Так вот она постоянно мне выговаривала прямо в классе: «Ларионова, пусть тебе уже купят новую форму! А то ходишь тут задницей сверкаешь!».
Мальчишки после ее слов на переменах подбегали ко мне и задирали подол с хохотом: «Покажи задницу! Сверкни задницей!».
А когда я ей жаловалась на них, она меня же ещё и обвиняла: «Что хотела – то и получила. Ходишь тут в обдергайке, крутишь задом перед мальчиками. Вот и не строй теперь из себя обиженную недотрогу».
Дура старая! Мне же всего девять было.
Но она вообще меня недолюбливала и вечно придиралась, особенно после той истории с булочкой. И когда у одноклассницы пропал телефон, она сразу обвинила меня. Мол, я уже на воровстве попадалась, значит, точно я. К тому же, отец в тюрьме, дурные гены, всё такое. На все мои заверения, что я к этому дурацкому телефону не прикасалась, она называла меня лгуньей. Воровкой и лгуньей.

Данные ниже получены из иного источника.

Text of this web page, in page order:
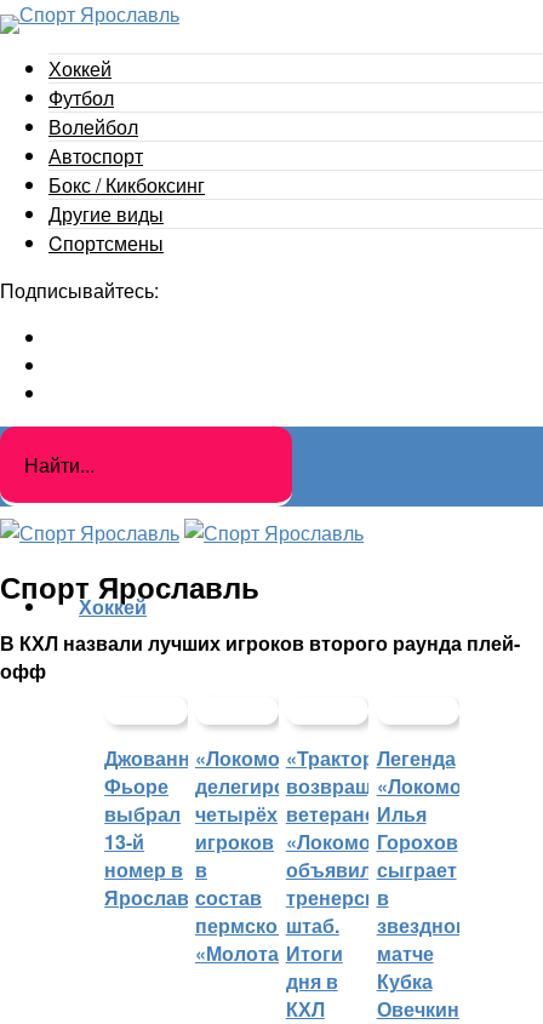
Хоккей
Футбол
Волейбол
Автоспорт
Бокс / Кикбоксинг
Другие виды
Cпортсмены
Подписывайтесь:
Спорт Ярославль
В КХЛ назвали лучших игроков второго раунда плей-
офф
Хоккей
Джованни
Фьоре
выбрал
13-й
номер в
Ярославле
«Локомотив»
делегировал
четырёх
игроков
в
состав
пермского
«Молота»
«Трактор»
возвращает
ветеранов,
«Локомотив»
объявил
тренерский
штаб.
Итоги
дня в
КХЛ
Легенда
«Локомотива»
Илья
Горохов
сыграет
в
звездном
матче
Кубка
Овечкина
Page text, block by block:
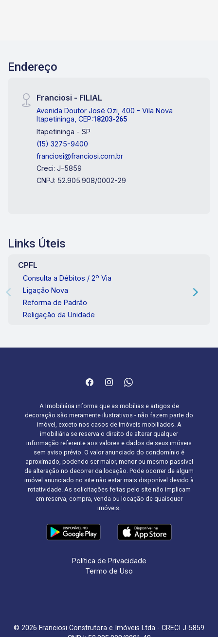
Endereço
Franciosi - FILIAL
Avenida Doutor José Ozi, 400 - Vila Nova
Itapetininga, CEP:18203-265
Itapetininga - SP
(15) 3275-9400
franciosi@franciosi.com.br
Creci: J-5859
CNPJ: 52.905.908/0002-29
Links Úteis
CPFL
Consulta a Débitos / 2º Via
Ligação Nova
Reforma de Padrão
Religação da Unidade
A Imobiliária informa que as mobílias e artigos de
decoração são meramente ilustrativos - não fazem parte do
imóvel, exceto nos casos de imóveis mobiliados. A
imobiliária se reserva o direito de alterar qualquer
informação referente aos valores e dados de seus imóveis
sem aviso prévio. O valor anunciado do condomínio é
aproximado, podendo ser maior, menor ou mesmo passível
de alteração no decorrer da locação. Pode ocorrer de algum
imóvel anunciado no site não estar mais disponível devido à
rotatividade. As solicitações feitas pelo site não implicam
em reserva, compra, venda ou locação de quaisquer
imóveis.
Política de Privacidade
Termo de Uso
© 2026 Franciosi Construtora e Imóveis Ltda - CRECI J-5859
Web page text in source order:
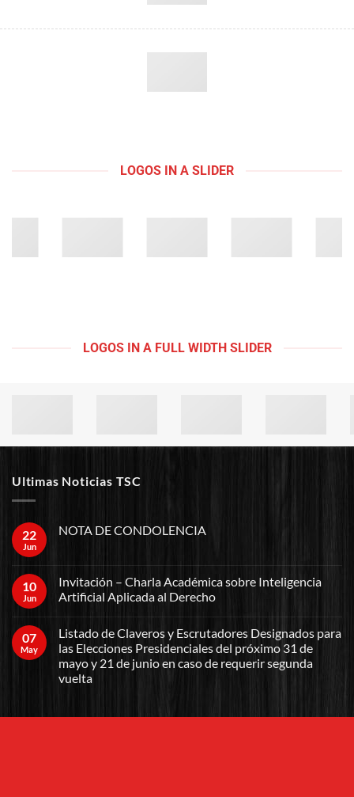
LOGOS IN A SLIDER
LOGOS IN A FULL WIDTH SLIDER
Ultimas Noticias TSC
22
Jun
NOTA DE CONDOLENCIA
10
Jun
Invitación – Charla Académica sobre Inteligencia
Artificial Aplicada al Derecho
07
May
Listado de Claveros y Escrutadores Designados para
las Elecciones Presidenciales del próximo 31 de
mayo y 21 de junio en caso de requerir segunda
vuelta
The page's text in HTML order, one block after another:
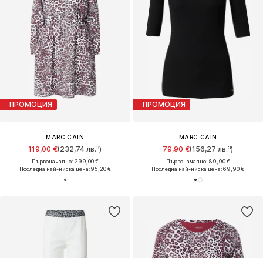
ПРОМОЦИЯ
MARC CAIN
119,00 €(232,74 лв.³)
Първоначално: 299,00 €
Последна най-ниска цена:95,20 €
ПРОМОЦИЯ
MARC CAIN
79,90 €(156,27 лв.³)
Първоначално: 89,90 €
Последна най-ниска цена:69,90 €
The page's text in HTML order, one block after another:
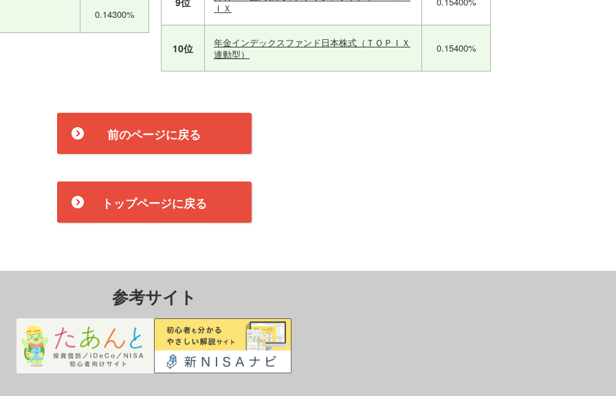
0.14300%
ＩＸ
10位
年金インデックスファンド日本株式（ＴＯＰＩＸ
連動型）
0.15400%
前のページに戻る
トップページに戻る
参考サイト
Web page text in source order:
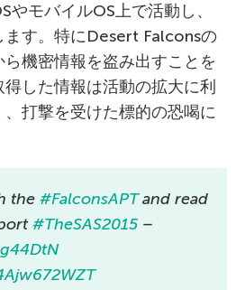
やモバイルOS上で活動し、
ます。特にDesert Falconsの
機密情報を盗み出すことを
した情報は活動の拡大に利
打撃を受けた標的の恐喝に
the #FalconsAPTand read
#TheSAS2015 –
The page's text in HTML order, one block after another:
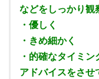
などをしっかり観
・優しく
・きめ細かく
・的確なタイミン
アドバイスをさせ
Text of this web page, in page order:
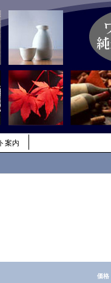
案内
価格
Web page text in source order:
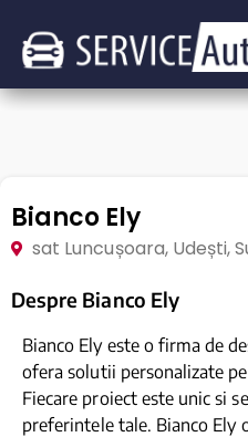
Bianco Ely
sat Luncușoara, Udești,
Despre Bianco Ely
Bianco Ely este o firma de
ofera solutii personalizate
Fiecare proiect este unic si
preferintele tale. Bianco Ely
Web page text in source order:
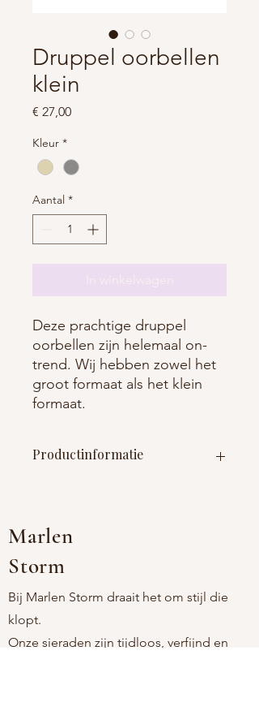
Druppel oorbellen
klein
€ 27,00Prijs
Kleur *
Aantal *
Deze prachtige druppel
oorbellen zijn helemaal on-
trend. Wij hebben zowel het
groot formaat als het klein
formaat.
Productinformatie
12mm
Marlen
Storm
Bij Marlen Storm draait het om stijl die
klopt.
Onze sieraden zijn tijdloos, verfijnd en
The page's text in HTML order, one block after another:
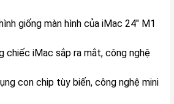
giống màn hình của iMac 24" M1
chiếc iMac sắp ra mắt, công nghệ
con chip tùy biến, công nghệ mini
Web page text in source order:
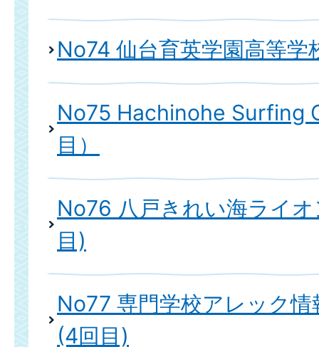
No74 仙台育英学園高等学
No75 Hachinohe Surfing
目）
No76 八戸きれい海ライ
目)
No77 専門学校アレック
(4回目)
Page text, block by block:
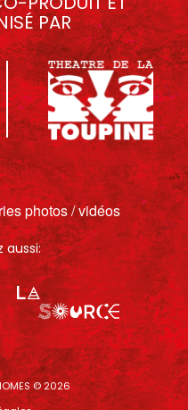
PAR
photos / vidéos
aussi:
© 2026
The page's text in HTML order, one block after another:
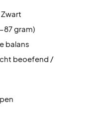
87 gram)
balans
beoefend /
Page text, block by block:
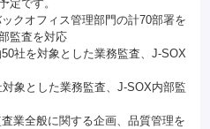
定です。
クオフィス管理部門の計70部署を
監査を対応
社を対象とした業務監査、J-SOX
象とした業務監査、J-SOX内部監
業全般に関する企画、品質管理を
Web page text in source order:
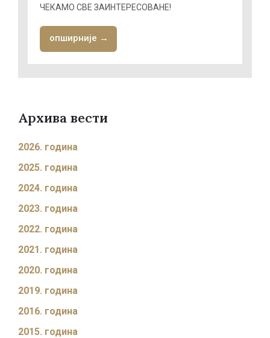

Так и помню, как она цедила злобно: «Тебя, Ларионова, за руку поймают, ты и то скажешь, что рука не твоя».
Телефон одноклассницы так и не нашелся, меня терзали и училка, и ее родители, и завуч, и наша директриса: «Сознайся, а то хуже будет!».
Довели меня, сволочи, до истерики. Жаль, я тогда маленькая была, не знала, как за себя постоять.

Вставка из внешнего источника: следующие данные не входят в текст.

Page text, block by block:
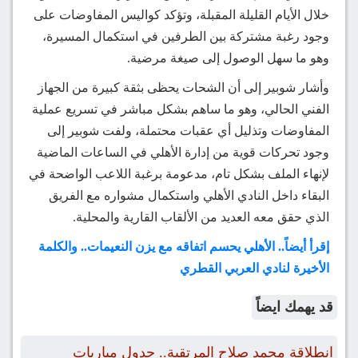
خلال الأيام القليلة المقبلة، وتؤكد كواليس المفاوضات على
وجود رغبة مشتركة بين الطرفين في استكمال المسيرة،
وهو ما سهل الوصول إلى صيغة مرضية.
وأشار شوبير إلى أن الشحات يحظى بثقة كبيرة من الجهاز
الفني الحالي، وهو ما ساهم بشكل مباشر في تسريع عملية
المفاوضات وتذليل أي عقبات محتملة، ولفت شوبير إلى
وجود تحركات قوية من إدارة الأهلي في الساعات الماضية
لإنهاء الملف بشكل تام، مدعومة برغبة اللاعب الواضحة في
البقاء داخل النادي الأهلي واستكمال مشواره مع الفريق
الذي حقق معه العديد من الألقاب القارية والمحلية.
إقرأ أيضاً.. الأهلي يحسم اتفاقه مع يزن النعيمات.. والكلمة
الأخيرة لنادي العربي القطري
قد يهمك ايضاً
انطلاقة محمد صلاح المرتقبة.. جدول مباريات
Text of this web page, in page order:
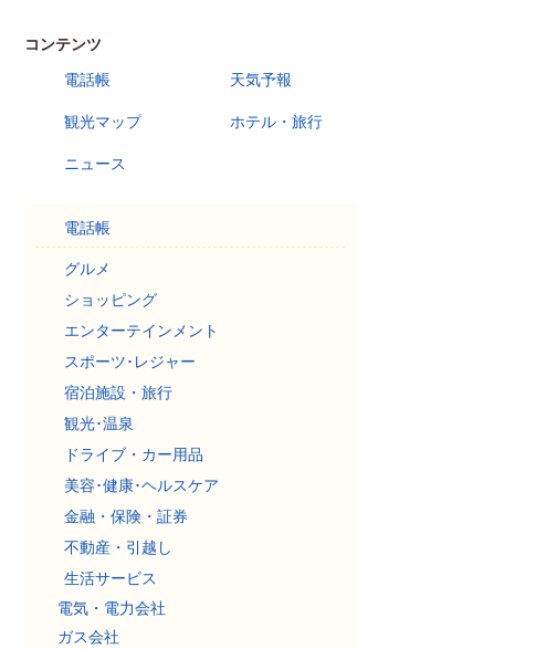
コンテンツ
電話帳
天気予報
観光マップ ホテル・旅行
ニュース
電話帳
グルメ
ショッピング
エンターテインメント
スポーツ･レジャー
宿泊施設・旅行
観光･温泉
ドライブ・カー用品
美容･健康･ヘルスケア
金融・保険・証券
不動産・引越し
生活サービス
電気・電力会社
ガス会社
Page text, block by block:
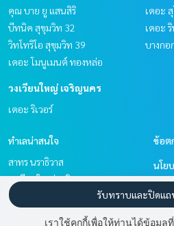
คุณ บาย ยู แสนสิริ
บีทนิค สุขุมวิท 32
วิทโทริโอ สุขุมวิท 39
เดอะ โมนูเมนต์ ทองหล่อ
เดอะ
เดอะ
บางกอ
วงเวียนใหญ่ เจริญนคร
เดอะ ริเวอร์
ทำเลน่าสนใจ
สาทร นราธิวาส
วงเวียนใหญ่ เจริญนคร
พัฒนาการ ศรีนครินทร์
ข้อต
นโย
เกี่ยว
วิธี
เราใช้คุกกี้เพื่อให้ท่านได้ข้อมูล
รับทราบและปิดแถ
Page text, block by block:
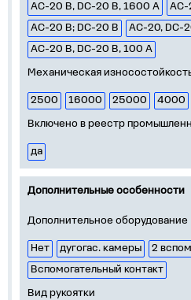
АС-20 В, DC-20 В, 1600 А
AC-
АС-20 В; DС-20 В
AC-20, DC-
AC-20 B, DC-20 B, 100 A
Механическая
2500 16000 25000 4000
Включено в реестр
да
Дополнительные особенности
Дополнительное оборудование
Нет дугогас. камеры
2
Вспомогательный контакт
Вид рукоятки
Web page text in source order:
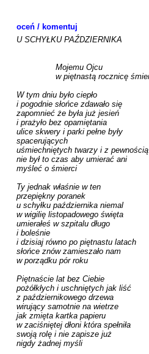
oceń / komentuj
U SCHYŁKU PAŹDZIERNIKA
		Mojemu Ojcu
		w piętnastą rocznicę śmierci
W tym dniu było ciepło
i pogodnie słońce zdawało się
zapomnieć że była już jesień
i prażyło bez opamiętania
ulice skwery i parki pełne były
spacerujących
uśmiechniętych twarzy i z pewnością
nie był to czas aby umierać ani
myśleć o śmierci
Ty jednak właśnie w ten
przepiękny poranek
u schyłku października niemal
w wigilię listopadowego święta
umierałeś w szpitalu długo
i boleśnie
i dzisiaj równo po piętnastu latach
słońce znów zamieszało nam
w porządku pór roku
Piętnaście lat bez Ciebie
pożółkłych i uschniętych jak liść
z październikowego drzewa
wirujący samotnie na wietrze
jak zmięta kartka papieru
w zaciśniętej dłoni która spełniła
swoją rolę i nie zapisze już
nigdy żadnej myśli
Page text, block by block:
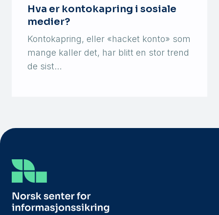
Hva er kontokapring i sosiale
medier?
Kontokapring, eller «hacket konto» som
mange kaller det, har blitt en stor trend
de sist…
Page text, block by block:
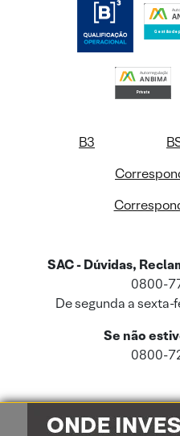
B3
SAC - Dúvidas,
0800-
De segunda a
Se não
0800-
Este site usa cookies e dados
Cookies
e a nossa
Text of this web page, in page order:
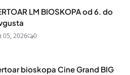
LM BIOSKOPA od 6. do
05, 2026 0
bioskopa Cine Grand BIG
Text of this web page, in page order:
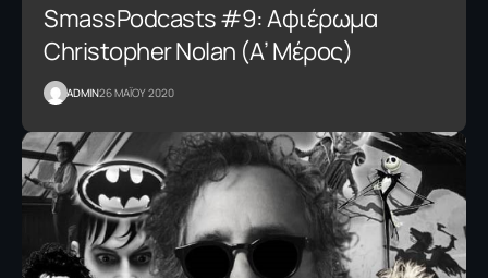
SmassPodcasts #9: Αφιέρωμα
Christopher Nolan (Α’ Μέρος)
ADMIN26 ΜΑΪΟΥ 2020
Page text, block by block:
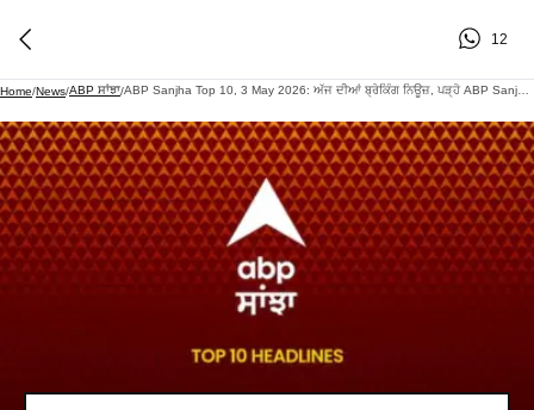
12
Home/News/ABP ਸਾਂਝਾ/
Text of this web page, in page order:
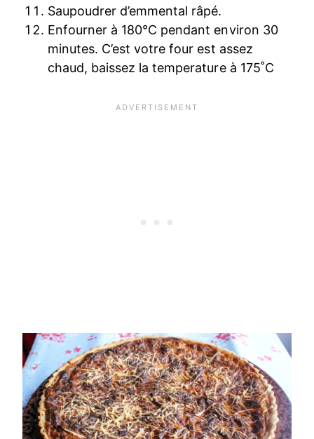
Saupoudrer d’emmental râpé.
Enfourner à 180°C pendant environ 30
minutes. C’est votre four est assez
chaud, baissez la temperature à 175˚C
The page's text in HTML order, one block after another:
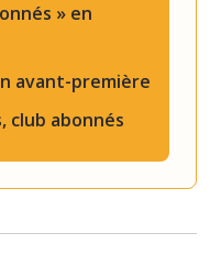
» en
avant-première
club abonnés

Когда в классе устраивали праздники с чаепитием, она меня сразу выпроваживала домой.
«Твоя мать ни копейки не сдала. Почему кто-то должен угощать тебя за свой счет?».
Но настоящий кошмар начался в четвертом классе, когда я принесла вшей и заразила ими полкласса.

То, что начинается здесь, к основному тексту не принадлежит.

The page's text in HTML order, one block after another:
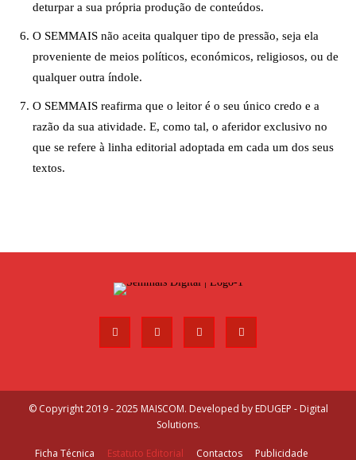
deturpar a sua própria produção de conteúdos.
O SEMMAIS não aceita qualquer tipo de pressão, seja ela
proveniente de meios políticos, económicos, religiosos, ou de
qualquer outra índole.
O SEMMAIS reafirma que o leitor é o seu único credo e a
razão da sua atividade. E, como tal, o aferidor exclusivo no
que se refere à linha editorial adoptada em cada um dos seus
textos.
© Copyright 2019 - 2025 MAISCOM. Developed by EDUGEP - Digital
Solutions.
Ficha Técnica Estatuto Editorial Contactos Publicidade
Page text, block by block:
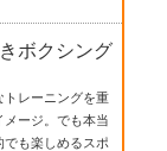
ボクシング
トレーニングを重
ージ。でも本当
も楽しめるスポ
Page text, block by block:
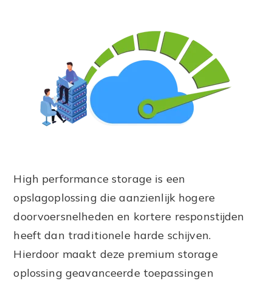
High performance storage is een
opslagoplossing die aanzienlijk hogere
doorvoersnelheden en kortere responstijden
heeft dan traditionele harde schijven.
Hierdoor maakt deze premium storage
oplossing geavanceerde toepassingen
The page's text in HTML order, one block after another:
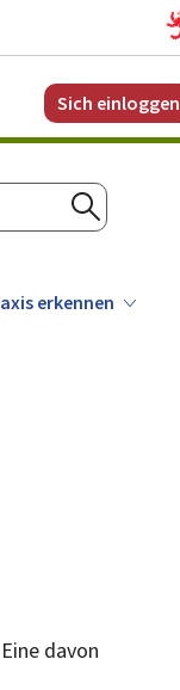
Sich einloggen
Suchen
erkennen
davon

До конца года мальчишки дразнили меня сифой, инфекцией, бичихой. Допекали на переменах, тыкали в спину, плевались, прятали рюкзак, толкали. Чёрт! Почему я до сих пор это помню? Лучше бы забыла…
Училка тогда все мои слёзные жалобы пропускала мимо ушей, но сразу же встала на дыбы, когда я залепила в ответ одному из мальчишек по физиономии. Разоралась: «Хулиганка! Вся в отца. Яблоко от яблони…»
А потом я сломала однокласснику руку. Ненамеренно, просто случайно так вышло. Мальчишки выловили меня после уроков, затащили под лестницу. Двое – крепко держали меня за руки. Остальные окружили кольцом и посмеивались. Я дергалась, пыталась вырваться, шипела на них, обзывалась. Было панически страшно – что ещё удумали эти придурки?
– Ну, давай, – бросил кому-то Чернов. Я его в прежнем классе больше всех терпеть не могла. – Вперёд!
– Может, не надо? – хныкнул кто-то за его спиной.
– Как это не надо? Проиграл – значит, делай! Или ты мудозвон?
– Да он зас**л! – заявил кто-то из толпы.
– Давай, Пантелей! Целуй сифачку! – загалдели пацаны. И среди них мой бывший друг Боря Кудряшов.
Те, что стояли рядом с Черновым, устроили какую-то возню за его спиной, а затем вытолкнули вперед Пантелеева.
Пантелеев, самый щуплый и мелкий в классе, был, пожалуй, единственный, кто меня никогда не задирал и не обижал. И в тот момент он стоял в шаге и взирал на меня с ужасом.